Sam was about to reply when the doctor exited the room holding Danny. Mick shot up and any sign of his previous levity was lost in a heartbeat.
"Is he ok?" Mick asked tentatively.
"He's lost a lot of blood but we think we've managed to contain that. We've repaired the damage but obviously we'll need to keep a close eye on him and make sure we didn't miss anything – he had a lot of shrapnel in his gut and some it was pretty damn small, so there is that risk. We want to get some more blood in him and stabilise his blood pressure before we think about sending him back home on a long flight, but on the whole the prognosis looks good and we're cautiously optimistic for a full recovery."
"I'm O negative," Mick offered as he let out a huge sigh of relief. "That's universal donor, right? I can donate a couple of pints. Can we see him?"
"I'm not going to let you in there, especially looking like that," the army doctor pointed out the mud and blood that caked the young soldier's hands and clothes. "He's resting, he's being well looked after and right now he's looking a damn sight better than you. I'll have someone see to that arm and once we have a clue as to the wound's severity, then we'll see whether or not you'll be up to giving us any blood," the doctor said pointedly. "We only like to take one pint and if you're all good then I'll have a nurse set it up, but after that…rest!"

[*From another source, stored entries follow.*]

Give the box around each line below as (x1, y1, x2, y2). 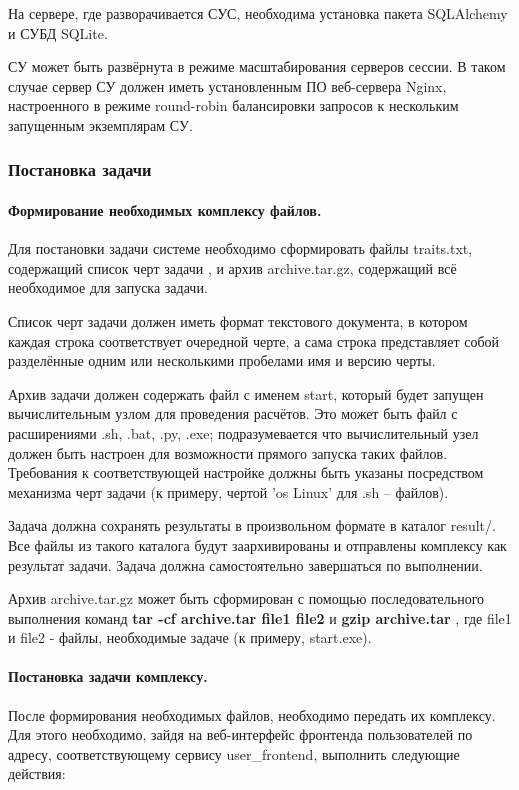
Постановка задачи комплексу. (8, 666, 208, 687)
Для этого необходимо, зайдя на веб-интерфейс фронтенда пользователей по (8, 724, 473, 745)
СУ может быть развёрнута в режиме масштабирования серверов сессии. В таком (8, 56, 506, 77)
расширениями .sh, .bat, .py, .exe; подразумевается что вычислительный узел (8, 422, 479, 443)
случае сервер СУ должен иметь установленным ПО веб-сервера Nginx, (8, 75, 447, 96)
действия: (8, 763, 66, 784)
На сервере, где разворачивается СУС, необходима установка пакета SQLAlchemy (8, 3, 508, 23)
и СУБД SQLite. (8, 22, 108, 43)
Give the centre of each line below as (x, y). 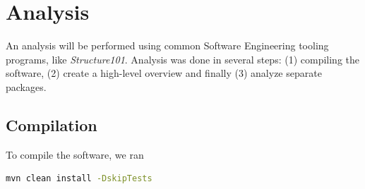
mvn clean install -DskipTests (79, 179)
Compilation (52, 124)
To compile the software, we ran (75, 154)
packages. (26, 86)
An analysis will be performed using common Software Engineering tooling (167, 45)
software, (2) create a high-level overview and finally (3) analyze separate (164, 73)
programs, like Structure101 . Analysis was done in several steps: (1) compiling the (183, 59)
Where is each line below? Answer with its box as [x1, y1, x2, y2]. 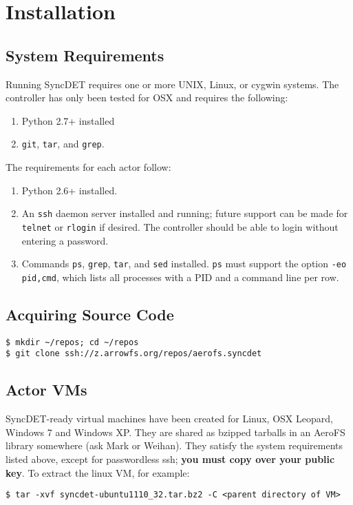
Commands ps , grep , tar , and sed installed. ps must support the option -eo [21, 256, 347, 271]
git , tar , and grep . [21, 136, 105, 151]
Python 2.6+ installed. [21, 183, 118, 197]
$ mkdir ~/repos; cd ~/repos [6, 337, 139, 347]
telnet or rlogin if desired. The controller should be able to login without [21, 219, 339, 234]
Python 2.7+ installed [21, 113, 115, 127]
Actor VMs [6, 379, 87, 400]
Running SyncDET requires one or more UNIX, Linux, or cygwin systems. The [6, 76, 339, 91]
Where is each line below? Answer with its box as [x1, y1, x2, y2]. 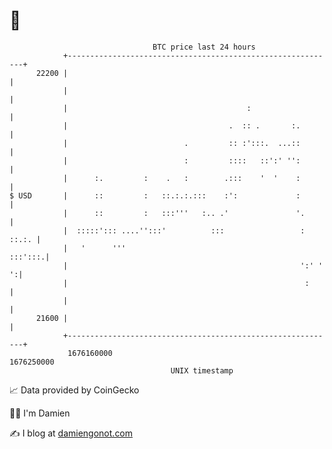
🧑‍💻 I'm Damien [9, 407, 71, 419]
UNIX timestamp [170, 365, 234, 376]
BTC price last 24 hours [152, 42, 256, 52]
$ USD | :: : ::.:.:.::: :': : [9, 190, 301, 201]
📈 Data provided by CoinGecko [9, 384, 140, 396]
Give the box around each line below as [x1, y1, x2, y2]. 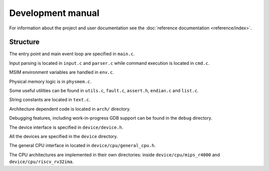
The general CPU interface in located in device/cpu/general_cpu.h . [9, 143, 156, 149]
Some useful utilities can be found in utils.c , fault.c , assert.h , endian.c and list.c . [9, 88, 199, 94]
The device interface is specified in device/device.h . [9, 124, 124, 130]
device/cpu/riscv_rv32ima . [9, 159, 74, 165]
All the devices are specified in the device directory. [9, 133, 118, 139]
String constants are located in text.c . [9, 97, 91, 103]
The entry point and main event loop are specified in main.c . [9, 51, 135, 57]
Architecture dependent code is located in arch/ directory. [9, 106, 131, 112]
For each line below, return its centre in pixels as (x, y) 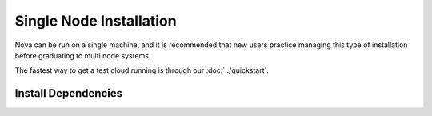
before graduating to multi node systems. (83, 55)
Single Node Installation (96, 21)
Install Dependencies (69, 93)
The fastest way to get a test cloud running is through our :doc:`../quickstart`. (142, 70)
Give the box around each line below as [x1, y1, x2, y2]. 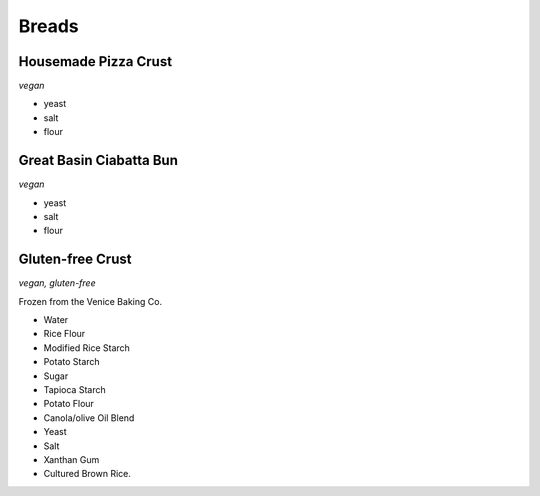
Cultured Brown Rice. [43, 468, 132, 480]
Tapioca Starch [43, 383, 106, 395]
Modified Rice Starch [43, 341, 130, 354]
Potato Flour [43, 398, 95, 410]
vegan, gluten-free [18, 277, 96, 289]
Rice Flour [43, 328, 86, 340]
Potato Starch [43, 356, 100, 368]
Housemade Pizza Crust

"That's you told," Sam smiled as the doctor headed outside, his own relief palpable in the way his breath finally felt as though it wasn't catching on anything at every inhale. "You and Danny, between you…nine lives, I swear."
"If only those lives were a little less exciting," Mick said tiredly. Now that he knew Danny was going to be ok, he felt his own fatigue seeping in.
"That bothering you?" Sam asked, gesturing towards the wound on his arm.
"No, it's barely a scratch," Mick shrugged off his concern.
"You'd say that if the arm was hanging off," Sam said almost accusingly.
"Come on, you know I've had worse. This is nothing."
"I hate to think what it'd take for you to think it was something," Sam shook his head in dismay. Mick had long since been a friend and Sam had accepted the man, faults and all, but there were times that the profiler wished his young Welsh friend had a better sense of self-preservation.
"You already know what 'something' is like," Mick said, gesturing towards the closed doors of Danny's makeshift hospital room. "I suppose I should get this seen to, because if I don't go now I swear to God, I'll fall asleep right here."
"Alright, sit down and I'll go see if I can find that doctor."
"Coop," Mick called after his retreating friend. "Thanks, for everything. I know you only told me what you did because you didn't want me focusing on what was going on in there," he gestured towards the closed doors that hid his best friend. "I appreciate it."
"I told you because you're my friend and I trust you," Sam countered. Mick merely raised an eyebrow which caused the older man to laugh sheepishly. "A natural-born profiler, I keep telling you," he shook his head amusedly. "I'm just glad it helped."
"Me too," Mick agreed. "Maybe one day I'll be able to return the favour."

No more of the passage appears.